**What to work on:** From the line that contains "permite obtener resultados" through the line that contains "es una herramienta", output every line of the listing below exactly and leave out all the rest.
[Supplied data Boundary: Start]
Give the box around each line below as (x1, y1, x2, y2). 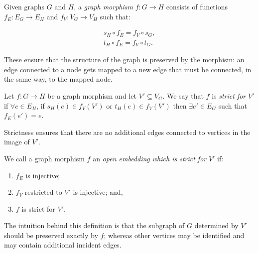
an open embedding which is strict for (93, 153, 207, 163)
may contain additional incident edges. (4, 240, 122, 250)
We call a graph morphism (4, 153, 85, 163)
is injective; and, (73, 187, 123, 197)
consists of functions (166, 1, 228, 11)
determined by (194, 220, 239, 231)
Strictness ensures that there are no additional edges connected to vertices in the (4, 126, 251, 137)
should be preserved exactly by (4, 230, 98, 240)
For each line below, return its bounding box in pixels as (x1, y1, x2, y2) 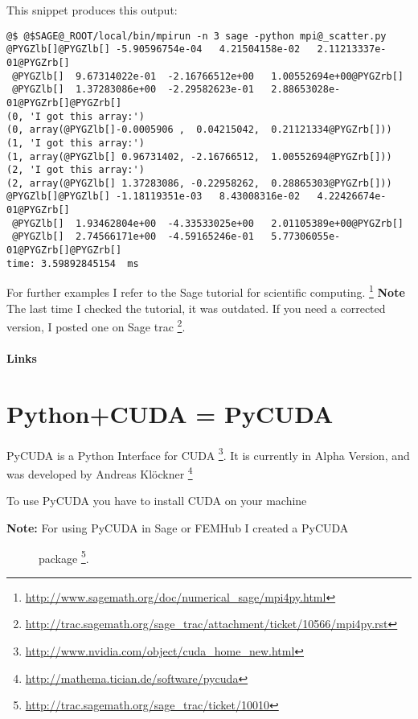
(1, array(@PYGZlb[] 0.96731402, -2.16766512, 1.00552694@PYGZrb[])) (6, 150, 392, 162)
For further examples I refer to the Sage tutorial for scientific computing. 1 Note (6, 281, 405, 301)
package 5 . (39, 547, 89, 566)
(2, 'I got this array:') (6, 164, 145, 176)
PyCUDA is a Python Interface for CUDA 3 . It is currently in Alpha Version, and (6, 444, 410, 463)
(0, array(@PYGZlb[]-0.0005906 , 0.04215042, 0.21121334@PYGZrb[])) (6, 124, 392, 136)
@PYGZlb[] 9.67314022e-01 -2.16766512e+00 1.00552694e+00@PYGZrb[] (12, 70, 404, 82)
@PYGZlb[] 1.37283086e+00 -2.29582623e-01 (12, 84, 254, 96)
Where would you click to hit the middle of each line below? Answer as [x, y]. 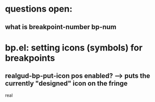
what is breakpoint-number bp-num [61, 27]
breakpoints [30, 58]
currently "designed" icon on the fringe [66, 84]
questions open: [39, 9]
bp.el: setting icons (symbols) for [74, 48]
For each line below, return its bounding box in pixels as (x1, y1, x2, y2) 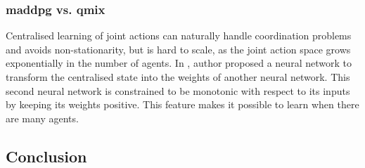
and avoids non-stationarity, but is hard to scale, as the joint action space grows (6, 41, 351, 56)
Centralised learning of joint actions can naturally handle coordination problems (6, 28, 352, 43)
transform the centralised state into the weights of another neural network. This (6, 70, 350, 84)
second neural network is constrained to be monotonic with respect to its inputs (6, 83, 350, 98)
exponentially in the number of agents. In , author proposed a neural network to (6, 56, 352, 70)
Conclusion (6, 145, 87, 167)
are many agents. (6, 110, 79, 125)
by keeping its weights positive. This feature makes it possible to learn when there (6, 97, 359, 112)
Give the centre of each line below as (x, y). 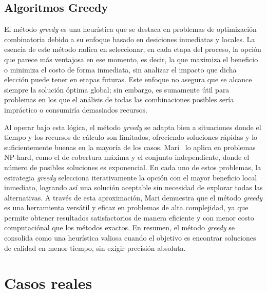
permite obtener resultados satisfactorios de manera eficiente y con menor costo (129, 217)
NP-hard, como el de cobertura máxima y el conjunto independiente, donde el (127, 157)
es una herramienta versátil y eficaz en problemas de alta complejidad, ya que (126, 207)
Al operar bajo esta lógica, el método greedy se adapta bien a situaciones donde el (133, 127)
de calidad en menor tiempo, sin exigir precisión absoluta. (95, 248)
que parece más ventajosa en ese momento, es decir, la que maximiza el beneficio (131, 59)
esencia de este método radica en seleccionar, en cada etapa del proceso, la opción (133, 49)
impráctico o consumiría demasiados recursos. (76, 109)
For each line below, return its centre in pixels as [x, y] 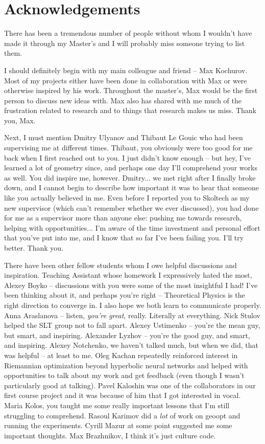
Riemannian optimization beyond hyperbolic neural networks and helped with [126, 365]
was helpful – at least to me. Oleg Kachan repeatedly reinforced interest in [121, 355]
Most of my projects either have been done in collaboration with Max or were [126, 80]
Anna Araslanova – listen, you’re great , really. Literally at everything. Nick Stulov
[Supplied data Boundary: End]
**Written response:**
permite obtener resultados satisfactorios de manera eficiente y con menor costo (129, 217)
NP-hard, como el de cobertura máxima y el conjunto independiente, donde el (127, 157)
es una herramienta versátil y eficaz en problemas de alta complejidad, ya que (126, 207)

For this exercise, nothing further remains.